A generative model for community types in directed networks
Cathy Xuanchi Liu, Tristram J. Alexander, Eduardo G. Altmann
TL;DR
This work addresses how directed networks can exhibit four pairwise community structures among two groups: assortative, core–periphery, disassortative, and source–basin. It proposes a minimal two-group rewiring framework where connectivity evolves via swap moves that control assortativity and change moves that regulate in-degree, analyzed with a mean-field density matrix $\boldsymbol{\omega}$ to identify long-run structure types. The analysis reveals that CP arises from asymmetry in swap preferences while SB requires a degree difference between groups, and shows how the SB regime expands when swap influence weakens (lower $P^S$) or when group sizes/degrees differ. These findings illuminate the mechanisms behind observed directed-community motifs and offer a foundation for extending the framework to more groups and to empirical data, including alternative density normalizations that can suppress certain types.
Abstract
Large complex networks are often organized into groups or communities.

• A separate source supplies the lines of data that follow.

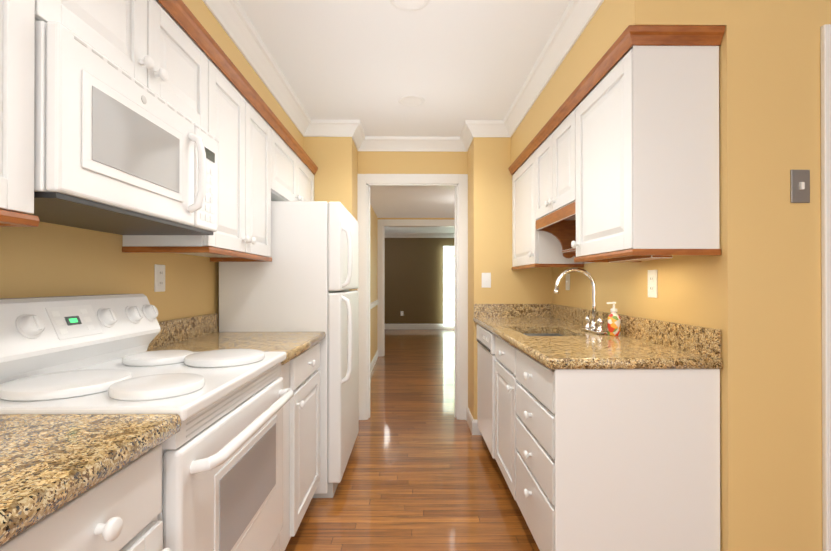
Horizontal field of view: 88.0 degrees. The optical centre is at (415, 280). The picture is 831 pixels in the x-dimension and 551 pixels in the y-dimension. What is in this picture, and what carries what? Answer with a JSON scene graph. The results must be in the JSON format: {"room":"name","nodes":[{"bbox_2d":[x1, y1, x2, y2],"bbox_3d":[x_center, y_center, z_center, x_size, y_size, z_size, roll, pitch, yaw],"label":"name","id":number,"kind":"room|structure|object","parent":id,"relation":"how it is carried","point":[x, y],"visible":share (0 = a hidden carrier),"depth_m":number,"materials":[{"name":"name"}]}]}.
{"room":"kitchen","nodes":[
{"label":"kitchen","id":0,"kind":"room"},
{"bbox_2d":[0,222,218,331],"bbox_3d":[-1.139,-0.028,0.316,0.120,2.420,6.050,0,0,-1],"label":"wall","id":1,"kind":"structure","parent":0,"point":[43,259],"depth_m":1.47,"materials":[{"name":"yellow paint"}]},
{"bbox_2d":[0,0,51,223],"bbox_3d":[-0.919,-0.510,0.618,0.317,0.758,0.497,0,0,-1],"label":"upper cabinet","id":2,"kind":"object","parent":1,"relation":"attached to","point":[18,18],"depth_m":0.83,"materials":[{"name":"white wood"}]},
{"bbox_2d":[52,0,167,101],"bbox_3d":[-0.923,-0.711,1.080,0.317,0.353,0.427,0,0,-1],"label":"upper cabinet","id":3,"kind":"object","parent":1,"relation":"attached to","point":[133,34],"depth_m":1.16,"materials":[{"name":"white wood"}]},
{"bbox_2d":[28,21,218,234],"bbox_3d":[-0.877,-0.349,1.235,0.405,0.360,0.725,0,0,-1],"label":"microwave","id":4,"kind":"object","parent":3,"relation":"attached to","point":[119,150],"visible":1,"depth_m":1.05,"materials":[{"name":"white plastic"}]},
{"bbox_2d":[154,264,164,291],"bbox_3d":[-1.089,-0.011,1.837,0.008,0.115,0.072,0,0,-1],"label":"outlet","id":5,"kind":"object","parent":1,"relation":"attached to","point":[159,278],"visible":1,"depth_m":1.82,"materials":[{"name":"white plastic"}]},
{"bbox_2d":[122,44,255,255],"bbox_3d":[-0.930,-0.505,1.808,0.317,0.758,0.419,0,0,-1],"label":"upper cabinet","id":6,"kind":"object","parent":1,"relation":"attached to","point":[235,235],"depth_m":1.80,"materials":[{"name":"white wood"}]},
{"bbox_2d":[168,0,215,137],"bbox_3d":[-0.926,-0.709,1.386,0.317,0.353,0.428,0,0,-1],"label":"upper cabinet","id":7,"kind":"object","parent":1,"relation":"attached to","point":[172,53],"depth_m":1.47,"materials":[{"name":"white wood"}]},
{"bbox_2d":[203,96,275,259],"bbox_3d":[-0.932,-0.504,2.105,0.317,0.758,0.419,0,0,-1],"label":"upper cabinet","id":8,"kind":"object","parent":1,"relation":"attached to","point":[265,118],"depth_m":2.22,"materials":[{"name":"white wood"}]},
{"bbox_2d":[276,120,303,200],"bbox_3d":[-0.937,-0.687,2.603,0.317,0.388,0.574,0,0,-1],"label":"upper cabinet","id":9,"kind":"object","parent":1,"relation":"attached to","point":[289,154],"depth_m":2.63,"materials":[{"name":"white wood"}]},
{"bbox_2d":[304,152,315,200],"bbox_3d":[-0.941,-0.685,3.055,0.317,0.388,0.574,0,0,-1],"label":"upper cabinet","id":10,"kind":"object","parent":1,"relation":"attached to","point":[309,167],"depth_m":3.15,"materials":[{"name":"white wood"}]},
{"bbox_2d":[182,0,302,147],"bbox_3d":[-0.962,-1.065,0.322,0.235,0.345,6.050,0,0,-1],"label":"wall","id":11,"kind":"structure","parent":0,"point":[204,16],"depth_m":2.09,"materials":[{"name":"yellow paint"}]},
{"bbox_2d":[370,204,377,362],"bbox_3d":[-0.653,-0.006,5.365,0.120,2.420,3.060,0,0,-1],"label":"wall","id":12,"kind":"structure","parent":0,"point":[373,272],"depth_m":6.16,"materials":[{"name":"yellow paint"}]},
{"bbox_2d":[370,349,377,373],"bbox_3d":[-0.587,1.147,5.368,0.014,0.115,3.074,0,0,0],"label":"baseboard","id":13,"kind":"structure","parent":12,"relation":"attached to","point":[375,357],"depth_m":6.05,"materials":[{"name":"white wood"}]},
{"bbox_2d":[370,300,378,308],"bbox_3d":[-0.586,0.334,5.378,0.036,0.080,3.086,0,0,-1],"label":"trim","id":14,"kind":"structure","parent":12,"relation":"attached to","point":[374,304],"depth_m":6.04,"materials":[{"name":"white wood"}]},
{"bbox_2d":[237,0,570,232],"bbox_3d":[0.618,-1.246,4.112,7.800,0.050,14.000,0,0,-1],"label":"ceiling","id":15,"kind":"structure","parent":0,"point":[454,64],"depth_m":2.36,"materials":[{"name":"white paint"}]},
{"bbox_2d":[390,0,430,11],"bbox_3d":[-0.024,-1.227,1.872,0.184,0.006,0.184,0,0,-1],"label":"recessed light","id":16,"kind":"object","parent":15,"relation":"in","point":[410,5],"visible":1,"depth_m":1.91,"materials":[{"name":"white"}]},
{"bbox_2d":[398,95,424,106],"bbox_3d":[-0.025,-1.223,2.940,0.184,0.006,0.184,0,0,-1],"label":"recessed light","id":17,"kind":"object","parent":15,"relation":"in","point":[411,101],"visible":1,"depth_m":2.93,"materials":[{"name":"white glass"}]},
{"bbox_2d":[511,0,726,163],"bbox_3d":[0.912,-1.056,2.429,0.320,0.345,1.870,0,0,-1],"label":"ceiling soffit","id":18,"kind":"structure","parent":15,"relation":"attached to","point":[610,22],"depth_m":1.76,"materials":[{"name":"yellow paint"}]},
{"bbox_2d":[370,188,453,217],"bbox_3d":[0.806,-1.116,5.383,2.800,0.200,3.060,0,0,-1],"label":"ceiling","id":19,"kind":"structure","parent":0,"point":[407,203],"depth_m":5.59,"materials":[{"name":"white paint"}]},
{"bbox_2d":[285,329,539,550],"bbox_3d":[0.618,1.224,4.101,7.800,0.050,14.000,0,0,-1],"label":"floor","id":20,"kind":"structure","parent":0,"point":[422,472],"depth_m":2.58,"materials":[{"name":"brown wood"}]},
{"bbox_2d":[0,513,51,550],"bbox_3d":[-0.783,0.745,0.241,0.581,0.876,0.622,0,0,-1],"label":"base cabinet","id":21,"kind":"object","parent":20,"relation":"on","point":[38,537],"depth_m":0.56,"materials":[{"name":"white wood"}]},
{"bbox_2d":[52,445,171,550],"bbox_3d":[-0.787,0.746,0.647,0.581,0.876,0.435,0,0,-1],"label":"base cabinet","id":22,"kind":"object","parent":20,"relation":"on","point":[120,509],"depth_m":0.72,"materials":[{"name":"white wood"}]},
{"bbox_2d":[0,414,181,545],"bbox_3d":[-0.772,0.236,0.182,0.607,0.139,1.378,0,0,-1],"label":"countertop","id":23,"kind":"structure","parent":22,"relation":"on","point":[50,463],"depth_m":0.68,"materials":[{"name":"stone"}]},
{"bbox_2d":[0,294,293,550],"bbox_3d":[-0.750,0.616,1.233,0.652,1.140,0.723,0,0,-1],"label":"electric range","id":24,"kind":"object","parent":20,"relation":"on","point":[222,469],"visible":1,"depth_m":1.11,"materials":[{"name":"white metal"}]},
{"bbox_2d":[219,201,358,497],"bbox_3d":[-0.715,0.380,2.743,0.721,1.625,0.800,0,0,-1],"label":"refrigerator","id":25,"kind":"object","parent":20,"relation":"on","point":[306,279],"visible":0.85,"depth_m":2.35,"materials":[{"name":"white metal"}]},
{"bbox_2d":[279,342,319,550],"bbox_3d":[-0.782,0.752,1.963,0.614,0.875,0.732,0,0,-1],"label":"base cabinet","id":26,"kind":"object","parent":20,"relation":"on","point":[300,375],"visible":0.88,"depth_m":1.90,"materials":[{"name":"white wood"}]},
{"bbox_2d":[146,313,325,364],"bbox_3d":[-0.787,0.244,1.966,0.607,0.139,0.742,0,0,-1],"label":"countertop","id":27,"kind":"structure","parent":26,"relation":"on","point":[200,333],"depth_m":1.95,"materials":[{"name":"stone"}]},
{"bbox_2d":[477,324,497,458],"bbox_3d":[0.750,0.758,2.935,0.585,0.872,0.610,0,0,-1],"label":"dishwasher","id":28,"kind":"object","parent":20,"relation":"on","point":[486,358],"visible":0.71,"depth_m":2.84,"materials":[{"name":"white metal"}]},
{"bbox_2d":[507,342,719,550],"bbox_3d":[0.779,0.752,1.838,0.586,0.876,0.645,0,0,-1],"label":"base cabinet","id":29,"kind":"object","parent":20,"relation":"on","point":[607,459],"depth_m":1.52,"materials":[{"name":"white wood"}]},
{"bbox_2d":[473,304,722,368],"bbox_3d":[0.763,0.246,2.430,0.612,0.139,1.848,0,0,-1],"label":"countertop","id":30,"kind":"structure","parent":29,"relation":"on","point":[641,343],"depth_m":1.84,"materials":[{"name":"stone"}]},
{"bbox_2d":[525,334,563,335],"bbox_3d":[0.708,0.396,2.361,0.352,0.160,0.486,0,0,-1],"label":"undermount sink","id":31,"kind":"object","parent":30,"relation":"in","point":[544,335],"visible":0.08,"depth_m":2.58,"materials":[{"name":"silver metal"}]},
{"bbox_2d":[554,268,607,333],"bbox_3d":[0.863,0.103,2.308,0.246,0.345,0.210,0,0,-1],"label":"faucet","id":32,"kind":"object","parent":30,"relation":"on","point":[593,325],"visible":0.98,"depth_m":2.30,"materials":[{"name":"silver metal"}]},
{"bbox_2d":[607,302,620,335],"bbox_3d":[0.995,0.190,2.164,0.065,0.169,0.060,0,0,-1],"label":"soap dispenser","id":33,"kind":"object","parent":30,"relation":"on","point":[614,323],"visible":1,"depth_m":2.14,"materials":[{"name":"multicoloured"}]},
{"bbox_2d":[358,151,467,173],"bbox_3d":[-0.025,-0.013,3.781,0.950,2.420,0.120,0,0,-1],"label":"wall","id":34,"kind":"structure","parent":0,"point":[386,162],"depth_m":3.73,"materials":[{"name":"yellow paint"}]},
{"bbox_2d":[357,174,467,419],"bbox_3d":[-0.026,0.139,3.771,0.959,2.117,0.138,0,0,-1],"label":"door frame","id":35,"kind":"structure","parent":34,"relation":"attached to","point":[458,183],"depth_m":3.71,"materials":[{"name":"white wood"}]},
{"bbox_2d":[378,218,453,219],"bbox_3d":[0.242,0.001,6.963,6.740,2.420,0.120,0,0,-1],"label":"wall","id":36,"kind":"structure","parent":0,"point":[421,218],"depth_m":6.91,"materials":[{"name":"yellow paint"}]},
{"bbox_2d":[377,219,453,356],"bbox_3d":[0.258,0.116,6.954,1.750,2.190,0.138,0,0,-1],"label":"door frame","id":37,"kind":"structure","parent":36,"relation":"attached to","point":[383,224],"depth_m":6.88,"materials":[{"name":"white wood"}]},
{"bbox_2d":[385,238,453,323],"bbox_3d":[0.208,0.018,10.963,6.740,2.420,0.120,0,0,-1],"label":"wall","id":38,"kind":"structure","parent":0,"point":[414,280],"depth_m":10.90,"materials":[{"name":"brown paint"}]},
{"bbox_2d":[385,324,442,328],"bbox_3d":[0.208,1.158,10.891,6.500,0.140,0.015,0,0,0],"label":"baseboard","id":39,"kind":"structure","parent":38,"relation":"attached to","point":[387,326],"depth_m":10.88,"materials":[{"name":"white wood"}]},
{"bbox_2d":[385,233,453,237],"bbox_3d":[0.209,-1.140,10.870,6.500,0.105,0.076,0,0,0],"label":"crown molding","id":40,"kind":"structure","parent":38,"relation":"attached to","point":[387,235],"depth_m":10.87,"materials":[{"name":"white wood"}]},
{"bbox_2d":[443,246,454,328],"bbox_3d":[1.218,0.173,10.891,1.040,2.110,0.040,0,0,-1],"label":"room window","id":41,"kind":"structure","parent":38,"relation":"in","point":[448,287],"depth_m":10.88,"materials":[{"name":"white glass"}]},
{"bbox_2d":[303,137,551,419],"bbox_3d":[0.557,-0.013,3.601,3.570,2.420,0.490,0,0,-1],"label":"wall","id":42,"kind":"structure","parent":0,"point":[489,210],"depth_m":3.36,"materials":[{"name":"yellow paint"}]},
{"bbox_2d":[202,0,313,136],"bbox_3d":[-0.807,-1.185,0.324,0.076,0.105,6.050,0,0,0],"label":"crown molding","id":43,"kind":"structure","parent":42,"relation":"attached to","point":[232,19],"depth_m":2.26,"materials":[{"name":"white wood"}]},
{"bbox_2d":[314,120,365,139],"bbox_3d":[-0.603,-1.172,3.313,0.366,0.105,0.076,0,0,0],"label":"crown molding","id":44,"kind":"structure","parent":42,"relation":"attached to","point":[322,128],"depth_m":3.32,"materials":[{"name":"white wood"}]},
{"bbox_2d":[354,136,457,151],"bbox_3d":[-0.024,-1.171,3.688,0.950,0.105,0.076,0,0,0],"label":"crown molding","id":45,"kind":"structure","parent":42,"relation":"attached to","point":[372,143],"depth_m":3.68,"materials":[{"name":"white wood"}]},
{"bbox_2d":[466,407,472,429],"bbox_3d":[0.445,1.139,3.528,0.014,0.115,0.344,0,0,0],"label":"baseboard","id":46,"kind":"structure","parent":42,"relation":"attached to","point":[468,414],"depth_m":3.56,"materials":[{"name":"white wood"}]},
{"bbox_2d":[458,120,481,151],"bbox_3d":[0.425,-1.172,3.462,0.096,0.105,0.356,0,0,0],"label":"crown molding","id":47,"kind":"structure","parent":42,"relation":"attached to","point":[471,129],"depth_m":3.38,"materials":[{"name":"white wood"}]},
{"bbox_2d":[471,418,481,434],"bbox_3d":[0.752,1.139,3.346,0.624,0.115,0.014,0,0,0],"label":"baseboard","id":48,"kind":"structure","parent":42,"relation":"attached to","point":[473,425],"depth_m":3.34,"materials":[{"name":"white wood"}]},
{"bbox_2d":[482,273,490,287],"bbox_3d":[0.551,-0.004,3.348,0.072,0.115,0.016,0,0,-1],"label":"light switch","id":49,"kind":"object","parent":42,"relation":"attached to","point":[486,280],"visible":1,"depth_m":3.35,"materials":[{"name":"white plastic"}]},
{"bbox_2d":[498,0,603,136],"bbox_3d":[0.707,-1.176,2.437,0.090,0.105,1.850,0,0,0],"label":"crown molding","id":50,"kind":"structure","parent":42,"relation":"attached to","point":[577,15],"depth_m":2.27,"materials":[{"name":"white wood"}]},
{"bbox_2d":[552,255,703,326],"bbox_3d":[1.132,-0.018,2.486,0.120,2.420,1.750,0,0,-1],"label":"wall","id":51,"kind":"structure","parent":0,"point":[680,289],"depth_m":2.04,"materials":[{"name":"yellow paint"}]},
{"bbox_2d":[508,141,591,268],"bbox_3d":[0.909,-0.492,3.014,0.307,0.773,0.688,0,0,-1],"label":"upper cabinet","id":52,"kind":"object","parent":51,"relation":"attached to","point":[535,244],"depth_m":2.85,"materials":[{"name":"white wood"}]},
{"bbox_2d":[532,129,567,220],"bbox_3d":[0.913,-0.632,2.533,0.307,0.498,0.396,0,0,-1],"label":"upper cabinet","id":53,"kind":"object","parent":51,"relation":"attached to","point":[538,141],"depth_m":2.67,"materials":[{"name":"white wood"}]},
{"bbox_2d":[544,101,567,216],"bbox_3d":[0.916,-0.633,2.259,0.307,0.498,0.396,0,0,-1],"label":"upper cabinet","id":54,"kind":"object","parent":51,"relation":"attached to","point":[556,131],"depth_m":2.33,"materials":[{"name":"white wood"}]},
{"bbox_2d":[566,274,569,289],"bbox_3d":[1.059,0.008,3.010,0.016,0.115,0.072,0,0,-1],"label":"light switch","id":55,"kind":"object","parent":51,"relation":"attached to","point":[567,281],"visible":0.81,"depth_m":2.99,"materials":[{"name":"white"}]},
{"bbox_2d":[568,25,724,260],"bbox_3d":[0.920,-0.497,1.823,0.307,0.773,0.598,0,0,-1],"label":"upper cabinet","id":56,"kind":"object","parent":51,"relation":"attached to","point":[616,160],"depth_m":1.52,"materials":[{"name":"white wood"}]},
{"bbox_2d":[648,270,657,297],"bbox_3d":[1.072,0.013,1.950,0.008,0.125,0.072,0,0,-1],"label":"outlet","id":57,"kind":"object","parent":51,"relation":"attached to","point":[652,285],"visible":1,"depth_m":1.94,"materials":[{"name":"white plastic"}]},
{"bbox_2d":[704,0,830,550],"bbox_3d":[2.720,-0.022,1.565,3.280,2.420,0.120,0,0,-1],"label":"wall","id":58,"kind":"structure","parent":0,"point":[762,296],"depth_m":1.49,"materials":[{"name":"yellow paint"}]},
{"bbox_2d":[790,170,809,202],"bbox_3d":[1.332,-0.327,1.487,0.065,0.115,0.014,0,0,-1],"label":"light switch","id":59,"kind":"object","parent":58,"relation":"attached to","point":[799,186],"visible":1,"depth_m":1.49,"materials":[{"name":"grey"}]},
{"bbox_2d":[820,24,830,550],"bbox_3d":[1.880,0.153,1.548,0.950,2.070,0.138,0,0,-1],"label":"door frame","id":60,"kind":"structure","parent":58,"relation":"attached to","point":[825,38],"depth_m":1.48,"materials":[{"name":"white wood"}]}
]}

In this paper, we introduce and investigate a generative model of network evolution that reproduces all four pairwise community types that exist in directed networks: assortative, core-periphery, disassortative, and the newly introduced source-basin type. We fix the number of nodes and the community membership of each node, allowing node connectivity to change through rewiring mechanisms that depend on the community membership of the involved nodes. We determine the dependence of the community relationship on the model parameters using a mean-field solution. It reveals that a difference in the swap probabilities of the two communities is a necessary condition to obtain a core-periphery relationship and that a difference in the average in-degree of the communities is a necessary condition for a source-basin relationship. More generally, our analysis reveals multiple possible scenarios for the transition between the different structure types, and sheds light on the mechanisms underlying the observation of the different types of communities in network data.